I finished one of the work units, but I think my system is running at a painfully inefficent rate because it took something like 60 hours. Its a QuatroFX 570M (Also known as a 8600GT with different drivers). Should it be that slow? Might try the screensaver one, but the GPU as it is going won't be practical.

I have an old desktop with the short lived Pentium D (two single core P4's on one chip, but with a smaller transitor size). Does [email protected] use integer operations or floating point? If its the first then the system will be useless, but the second is actually not that bad compared to most modern Core2 units. Only problem is that running it 24/7 is still around $200 a year in electricity, which might be a little much for what I assume not much performence.


----------



## RA40 (Mar 30, 2009)

The 8600 level GPU has 64 stream processors, the more the better like the GTX 280/5 series with 240 stream processors. When I was running the 8600GT card, the GPU work units at the time took about 8-9 hours to complete. These new 5902-4 are huge so the 8600 will struggle with those. Stanford usually assigns appropriate WU's for lower level cards to crunch on. Do you know which project it was working on? 

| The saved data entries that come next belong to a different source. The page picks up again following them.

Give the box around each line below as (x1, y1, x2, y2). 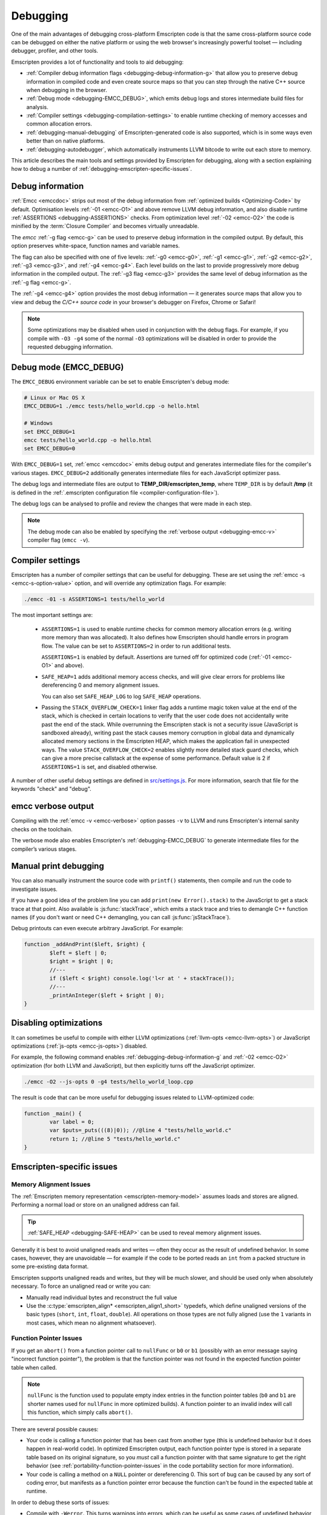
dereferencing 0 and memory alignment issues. (41, 682, 160, 689)
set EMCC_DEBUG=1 (24, 428, 76, 435)
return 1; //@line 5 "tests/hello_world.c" (49, 1135, 181, 1142)
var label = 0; (49, 1119, 95, 1125)
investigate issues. (11, 885, 58, 893)
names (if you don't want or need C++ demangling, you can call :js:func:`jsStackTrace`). (11, 913, 231, 921)
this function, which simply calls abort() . (27, 1409, 133, 1416)
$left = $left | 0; (49, 949, 107, 956)

As for the CPU side, the regular work units will not pose a problem for the old Pentium chips. The SMP would be too much. Might be a bit slow to the new cores out there but I don't know how long it will take to crunch through. If you are running the basic console client you can check the step times for each 1% completed. This will give you an idea. On a laptop, this is a pretty strenuous workout. 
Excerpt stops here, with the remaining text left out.